Observe how the PGN format simply consists of two sections:

PGN files are typically stored in .pgn files, but since they are just plain-text like FEN strings, they can be stored with any extension.

Note that there may be differences in the metadata fields and game record format in PGN.

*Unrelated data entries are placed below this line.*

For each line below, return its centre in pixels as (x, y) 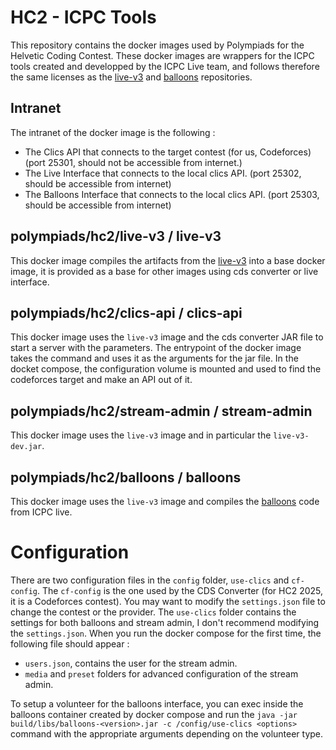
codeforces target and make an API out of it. (101, 380)
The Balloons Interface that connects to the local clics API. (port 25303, (172, 194)
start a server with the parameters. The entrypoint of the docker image (156, 348)
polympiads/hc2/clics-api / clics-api (126, 312)
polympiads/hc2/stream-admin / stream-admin (161, 411)
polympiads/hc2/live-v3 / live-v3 (116, 236)
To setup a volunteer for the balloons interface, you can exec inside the (157, 703)
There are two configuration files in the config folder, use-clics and (150, 580)
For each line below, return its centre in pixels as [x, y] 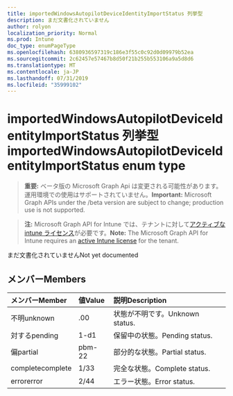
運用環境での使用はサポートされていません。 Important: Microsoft [118, 195]
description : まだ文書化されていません [58, 20]
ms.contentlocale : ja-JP [43, 72]
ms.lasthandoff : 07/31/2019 [48, 78]
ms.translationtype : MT [42, 65]
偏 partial [25, 352]
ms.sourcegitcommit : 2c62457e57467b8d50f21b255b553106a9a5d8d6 [101, 59]
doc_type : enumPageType [42, 46]

For example, the most popular online chess server Lichess uses a different format, with many more fields in the metadata section. However, the most striking difference is the eval and clk readings in the game record, which indicate the Stockfish chess engine evaluation of the current position, and the time marker on the clock at the time of the move of the current position, respectively.

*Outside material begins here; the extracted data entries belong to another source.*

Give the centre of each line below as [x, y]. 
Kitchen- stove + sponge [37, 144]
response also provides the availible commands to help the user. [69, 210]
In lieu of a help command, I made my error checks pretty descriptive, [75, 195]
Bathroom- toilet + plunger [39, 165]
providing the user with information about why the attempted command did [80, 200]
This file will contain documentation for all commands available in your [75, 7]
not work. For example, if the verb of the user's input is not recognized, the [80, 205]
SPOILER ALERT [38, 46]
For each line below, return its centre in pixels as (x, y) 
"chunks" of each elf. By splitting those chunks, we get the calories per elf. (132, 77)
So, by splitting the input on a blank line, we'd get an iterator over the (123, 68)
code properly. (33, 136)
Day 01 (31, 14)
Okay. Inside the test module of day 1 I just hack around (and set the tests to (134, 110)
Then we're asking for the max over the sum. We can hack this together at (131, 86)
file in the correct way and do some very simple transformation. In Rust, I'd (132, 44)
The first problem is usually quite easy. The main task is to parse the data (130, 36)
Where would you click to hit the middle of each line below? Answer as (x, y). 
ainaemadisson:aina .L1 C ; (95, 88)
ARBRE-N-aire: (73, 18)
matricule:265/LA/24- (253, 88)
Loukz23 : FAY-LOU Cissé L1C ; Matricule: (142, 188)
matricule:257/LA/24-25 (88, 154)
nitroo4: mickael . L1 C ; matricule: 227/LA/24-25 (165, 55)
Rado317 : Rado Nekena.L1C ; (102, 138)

[Event "Rated Bullet tournament https://lichess.org/tournament/yc1WW2Ox"]
[Site "https://lichess.org/PpwPOZMq"]
[White "Abbot"]
[Black "Costello"]
[Result "0-1"]
[UTCDate "2017.04.01"]
[UTCTime "11:32:01"]
[WhiteElo "2100"]
[BlackElo "2000"]
[WhiteRatingDiff "-4"]
[BlackRatingDiff "+1"]
[WhiteTitle "FM"]
[BlackTitle "GM"]
[ECO "B30"]
[Opening "Sicilian Defense: Old Sicilian"]
[TimeControl "300+0"]
[Termination "Time forfeit"]

1. e4 { [%eval 0.17] [%clk 0:00:30] } 1... c5 { [%eval 0.19] [%clk 0:00:30] }
2. Nf3 { [%eval 0.25] [%clk 0:00:29] } 2... Nc6 { [%eval 0.33] [%clk 0:00:30] }
3. Bc4 { [%eval -0.13] [%clk 0:00:28] } 3... e6 { [%eval -0.04] [%clk 0:00:30] }
4. c3 { [%eval -0.4] [%clk 0:00:27] } 4... b5? { [%eval 1.18] [%clk 0:00:30] }
5. Bb3?! { [%eval 0.21] [%clk 0:00:26] } 5... c4 { [%eval 0.32] [%clk 0:00:29] }
6. Bc2 { [%eval 0.2] [%clk 0:00:25] } 6... a5 { [%eval 0.6] [%clk 0:00:29] }
7. d4 { [%eval 0.29] [%clk 0:00:23] } 7... cxd3 { [%eval 0.6] [%clk 0:00:27] }
8. Qxd3 { [%eval 0.12] [%clk 0:00:22] } 8... Nf6 { [%eval 0.52] [%clk 0:00:26] }
9. e5 { [%eval 0.39] [%clk 0:00:21] } 9... Nd5 { [%eval 0.45] [%clk 0:00:25] }
10. Bg5?! { [%eval -0.44] [%clk 0:00:18] } 10... Qc7 { [%eval -0.12] [%clk 0:00:23] }
11. Nbd2?? { [%eval -3.15] [%clk 0:00:14] } 11... h6 { [%eval -2.99] [%clk 0:00:23] }
12. Bh4 { [%eval -3.0] [%clk 0:00:11] } 12... Ba6? { [%eval -0.12] [%clk 0:00:23] }
13. b3?? { [%eval -4.14] [%clk 0:00:02] } 13... Nf4? { [%eval -2.73] [%clk 0:00:21] } 0-1

Now, this is the PGN data for just one chess game. However, .pgn files typically contain more than one chess game. The most notable example would once again be from Lichess' standard public database of chess games, where some .pgn files contain the data of upwards of 20 million chess games.